Records drawn from a dataset
⟨
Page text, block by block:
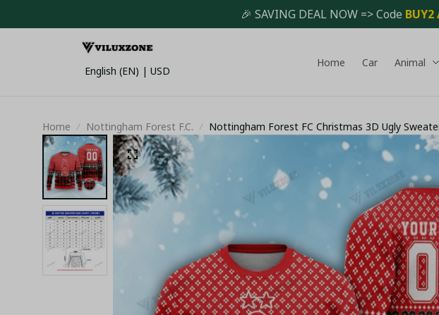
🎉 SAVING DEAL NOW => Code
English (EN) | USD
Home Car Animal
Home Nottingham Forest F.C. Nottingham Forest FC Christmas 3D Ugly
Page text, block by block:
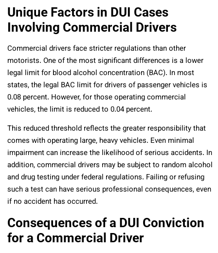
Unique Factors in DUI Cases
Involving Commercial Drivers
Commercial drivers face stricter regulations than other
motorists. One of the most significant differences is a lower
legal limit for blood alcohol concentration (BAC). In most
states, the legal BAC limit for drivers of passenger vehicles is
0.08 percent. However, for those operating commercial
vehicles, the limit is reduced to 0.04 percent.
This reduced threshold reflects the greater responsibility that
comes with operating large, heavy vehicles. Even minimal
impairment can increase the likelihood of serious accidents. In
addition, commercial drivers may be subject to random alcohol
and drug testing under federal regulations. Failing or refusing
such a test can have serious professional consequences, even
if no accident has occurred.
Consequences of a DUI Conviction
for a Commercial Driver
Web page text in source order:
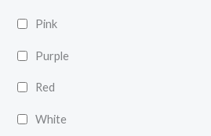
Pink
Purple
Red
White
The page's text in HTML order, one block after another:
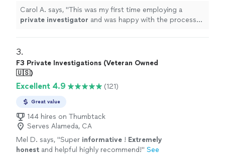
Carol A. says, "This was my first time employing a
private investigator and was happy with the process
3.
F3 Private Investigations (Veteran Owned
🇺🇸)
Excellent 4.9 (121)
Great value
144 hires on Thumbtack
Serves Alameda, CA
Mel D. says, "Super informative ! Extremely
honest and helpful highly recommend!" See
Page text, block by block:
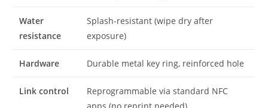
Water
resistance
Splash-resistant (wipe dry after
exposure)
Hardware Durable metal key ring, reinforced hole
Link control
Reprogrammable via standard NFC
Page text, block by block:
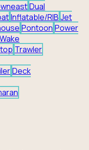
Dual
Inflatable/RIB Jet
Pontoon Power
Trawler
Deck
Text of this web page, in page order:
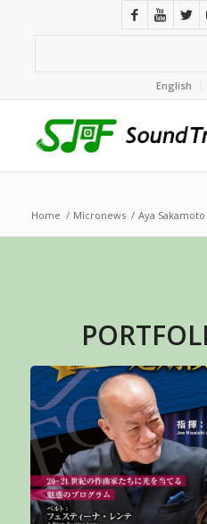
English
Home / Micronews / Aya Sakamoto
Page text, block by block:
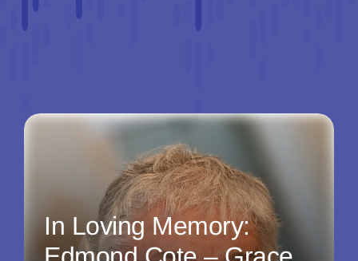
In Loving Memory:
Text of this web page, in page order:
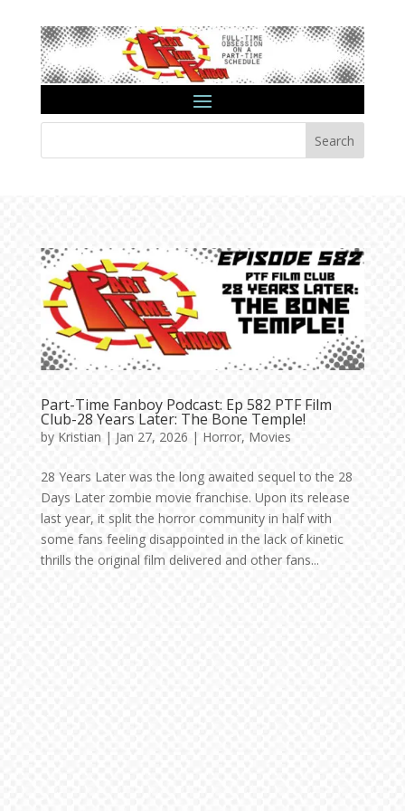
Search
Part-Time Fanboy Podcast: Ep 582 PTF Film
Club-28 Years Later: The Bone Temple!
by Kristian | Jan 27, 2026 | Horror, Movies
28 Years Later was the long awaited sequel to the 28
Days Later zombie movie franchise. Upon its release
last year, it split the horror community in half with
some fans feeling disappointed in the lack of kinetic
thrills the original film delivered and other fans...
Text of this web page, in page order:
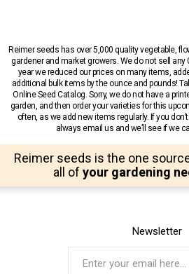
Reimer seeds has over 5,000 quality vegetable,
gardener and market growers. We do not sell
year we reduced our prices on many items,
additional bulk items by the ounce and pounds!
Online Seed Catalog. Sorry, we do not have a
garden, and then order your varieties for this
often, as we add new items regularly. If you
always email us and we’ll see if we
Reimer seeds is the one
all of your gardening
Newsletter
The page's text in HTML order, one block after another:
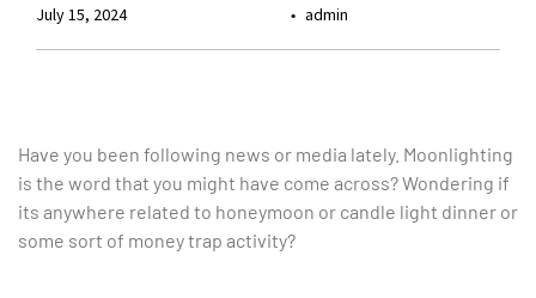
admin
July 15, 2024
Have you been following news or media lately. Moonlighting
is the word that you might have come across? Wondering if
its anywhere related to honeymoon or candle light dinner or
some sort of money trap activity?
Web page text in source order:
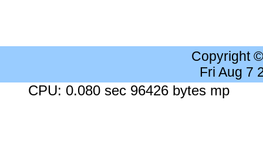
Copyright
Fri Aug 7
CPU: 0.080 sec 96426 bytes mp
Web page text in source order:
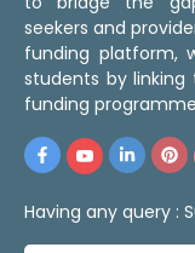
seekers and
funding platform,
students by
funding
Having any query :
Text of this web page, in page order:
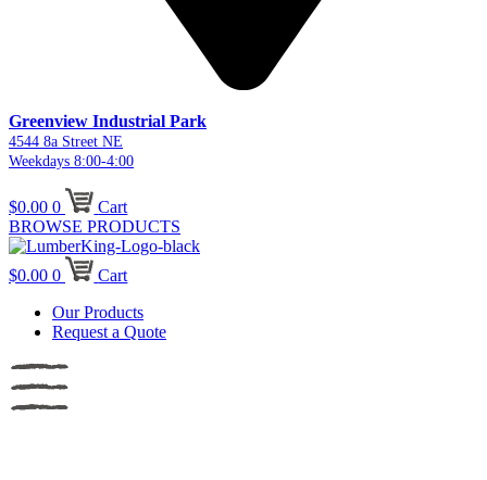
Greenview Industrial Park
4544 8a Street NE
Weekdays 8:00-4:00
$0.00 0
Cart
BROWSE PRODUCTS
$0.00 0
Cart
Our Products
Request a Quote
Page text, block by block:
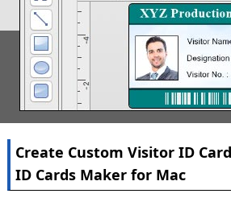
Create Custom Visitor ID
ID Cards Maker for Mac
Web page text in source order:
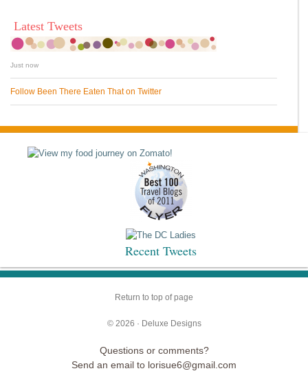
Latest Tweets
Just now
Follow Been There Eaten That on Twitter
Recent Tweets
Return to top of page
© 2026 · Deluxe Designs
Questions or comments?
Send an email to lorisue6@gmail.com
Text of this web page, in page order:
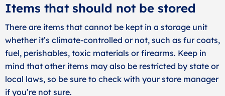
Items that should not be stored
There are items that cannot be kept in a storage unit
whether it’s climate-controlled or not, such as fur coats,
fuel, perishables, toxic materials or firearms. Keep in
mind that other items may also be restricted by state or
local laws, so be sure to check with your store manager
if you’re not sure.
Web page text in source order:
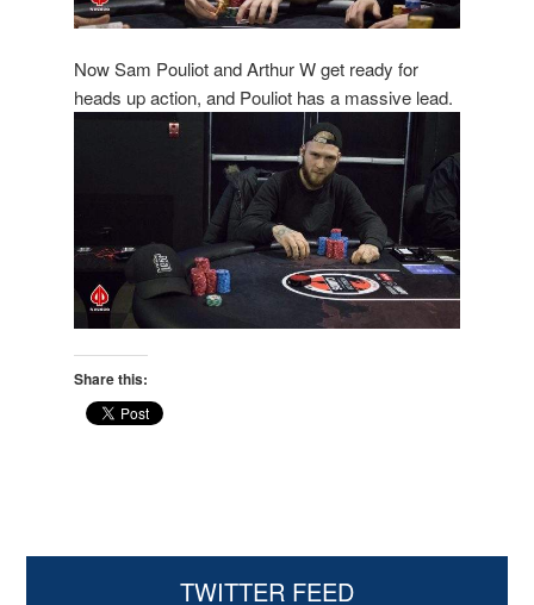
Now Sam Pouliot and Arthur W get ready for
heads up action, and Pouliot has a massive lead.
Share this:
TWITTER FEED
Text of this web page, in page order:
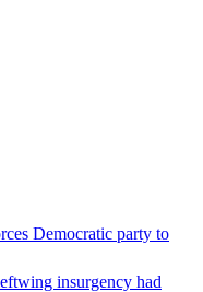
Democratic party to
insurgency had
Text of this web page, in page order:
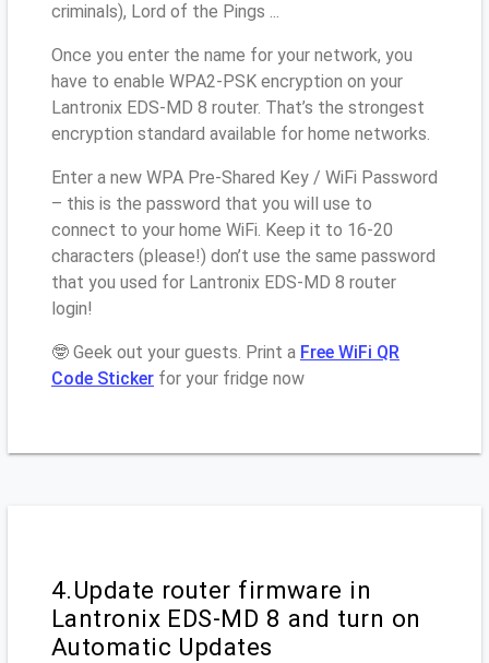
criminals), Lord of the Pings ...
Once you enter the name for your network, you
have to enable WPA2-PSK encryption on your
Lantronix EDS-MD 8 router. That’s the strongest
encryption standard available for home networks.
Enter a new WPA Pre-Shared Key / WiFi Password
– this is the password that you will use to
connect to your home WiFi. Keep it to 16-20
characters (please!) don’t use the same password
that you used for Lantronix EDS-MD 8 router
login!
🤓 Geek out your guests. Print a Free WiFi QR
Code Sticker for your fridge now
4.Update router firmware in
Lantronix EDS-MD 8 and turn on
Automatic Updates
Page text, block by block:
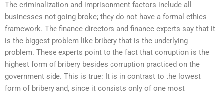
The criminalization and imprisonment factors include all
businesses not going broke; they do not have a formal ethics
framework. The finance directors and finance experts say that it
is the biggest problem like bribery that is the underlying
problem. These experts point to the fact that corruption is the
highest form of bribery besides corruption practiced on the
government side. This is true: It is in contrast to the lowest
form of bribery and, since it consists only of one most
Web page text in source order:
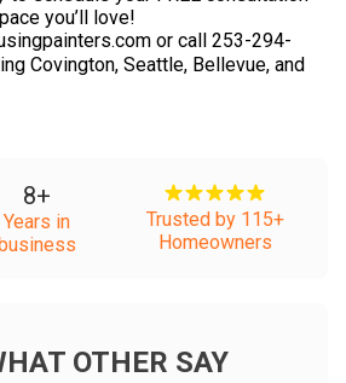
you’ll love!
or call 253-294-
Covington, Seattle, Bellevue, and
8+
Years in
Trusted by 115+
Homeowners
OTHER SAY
⟩
WORK TO BE COMPLETED: Repeat each record as given. No picture belongs in the copy.

ANSWER BELOW:
Page text, block by block:
🎉 SAVING DEAL NOW => Code
English (EN) | USD
Home Car Animal
Home Nottingham Forest F.C. Nottingham Forest FC Christmas 3D Ugly
Page text, block by block:
Unique Factors in DUI Cases
Involving Commercial Drivers
Commercial drivers face stricter regulations than other
motorists. One of the most significant differences is a lower
legal limit for blood alcohol concentration (BAC). In most
states, the legal BAC limit for drivers of passenger vehicles is
0.08 percent. However, for those operating commercial
vehicles, the limit is reduced to 0.04 percent.
This reduced threshold reflects the greater responsibility that
comes with operating large, heavy vehicles. Even minimal
impairment can increase the likelihood of serious accidents. In
addition, commercial drivers may be subject to random alcohol
and drug testing under federal regulations. Failing or refusing
such a test can have serious professional consequences, even
if no accident has occurred.
Consequences of a DUI Conviction
for a Commercial Driver
Web page text in source order:
Pink
Purple
Red
White
The page's text in HTML order, one block after another:
Carol A. says, "This was my first time employing a
private investigator and was happy with the process
3.
F3 Private Investigations (Veteran Owned
🇺🇸)
Excellent 4.9 (121)
Great value
144 hires on Thumbtack
Serves Alameda, CA
Mel D. says, "Super informative ! Extremely
honest and helpful highly recommend!" See
Page text, block by block:
Water
resistance
Splash-resistant (wipe dry after
exposure)
Hardware Durable metal key ring, reinforced hole
Link control
Reprogrammable via standard NFC
Page text, block by block:
Dual
Inflatable/RIB Jet
Pontoon Power
Trawler
Deck
Text of this web page, in page order:
English
Home / Micronews / Aya Sakamoto
Page text, block by block:
In Loving Memory:
Text of this web page, in page order:
Search
Part-Time Fanboy Podcast: Ep 582 PTF Film
Club-28 Years Later: The Bone Temple!
by Kristian | Jan 27, 2026 | Horror, Movies
28 Years Later was the long awaited sequel to the 28
Days Later zombie movie franchise. Upon its release
last year, it split the horror community in half with
some fans feeling disappointed in the lack of kinetic
thrills the original film delivered and other fans...
Text of this web page, in page order:
Reimer seeds has over 5,000 quality vegetable,
gardener and market growers. We do not sell
year we reduced our prices on many items,
additional bulk items by the ounce and pounds!
Online Seed Catalog. Sorry, we do not have a
garden, and then order your varieties for this
often, as we add new items regularly. If you
always email us and we’ll see if we
Reimer seeds is the one
all of your gardening
Newsletter
The page's text in HTML order, one block after another:
admin
July 15, 2024
Have you been following news or media lately. Moonlighting
is the word that you might have come across? Wondering if
its anywhere related to honeymoon or candle light dinner or
some sort of money trap activity?
Web page text in source order:
Copyright
Fri Aug 7
CPU: 0.080 sec 96426 bytes mp
Web page text in source order:
seekers and
funding platform,
students by
funding
Having any query :
Text of this web page, in page order:
Greenview Industrial Park
4544 8a Street NE
Weekdays 8:00-4:00
$0.00 0
Cart
BROWSE PRODUCTS
$0.00 0
Cart
Our Products
Request a Quote
Page text, block by block:
Create Custom Visitor ID
ID Cards Maker for Mac
Web page text in source order:
Latest Tweets
Just now
Follow Been There Eaten That on Twitter
Recent Tweets
Return to top of page
© 2026 · Deluxe Designs
Questions or comments?
Send an email to lorisue6@gmail.com
Text of this web page, in page order:
Items that should not be stored
There are items that cannot be kept in a storage unit
whether it’s climate-controlled or not, such as fur coats,
fuel, perishables, toxic materials or firearms. Keep in
mind that other items may also be restricted by state or
local laws, so be sure to check with your store manager
if you’re not sure.
Web page text in source order:
Now Sam Pouliot and Arthur W get ready for
heads up action, and Pouliot has a massive lead.
Share this:
TWITTER FEED
Text of this web page, in page order:
Democratic party to
insurgency had
Text of this web page, in page order:
criminals), Lord of the Pings ...
Once you enter the name for your network, you
have to enable WPA2-PSK encryption on your
Lantronix EDS-MD 8 router. That’s the strongest
encryption standard available for home networks.
Enter a new WPA Pre-Shared Key / WiFi Password
– this is the password that you will use to
connect to your home WiFi. Keep it to 16-20
characters (please!) don’t use the same password
that you used for Lantronix EDS-MD 8 router
login!
🤓 Geek out your guests. Print a Free WiFi QR
Code Sticker for your fridge now
4.Update router firmware in
Lantronix EDS-MD 8 and turn on
Automatic Updates
Page text, block by block:
The criminalization and imprisonment factors include all
businesses not going broke; they do not have a formal ethics
framework. The finance directors and finance experts say that it
is the biggest problem like bribery that is the underlying
problem. These experts point to the fact that corruption is the
highest form of bribery besides corruption practiced on the
government side. This is true: It is in contrast to the lowest
form of bribery and, since it consists only of one most
Web page text in source order:
you’ll love!
or call 253-294-
Covington, Seattle, Bellevue, and
8+
Years in
Trusted by 115+
Homeowners
OTHER SAY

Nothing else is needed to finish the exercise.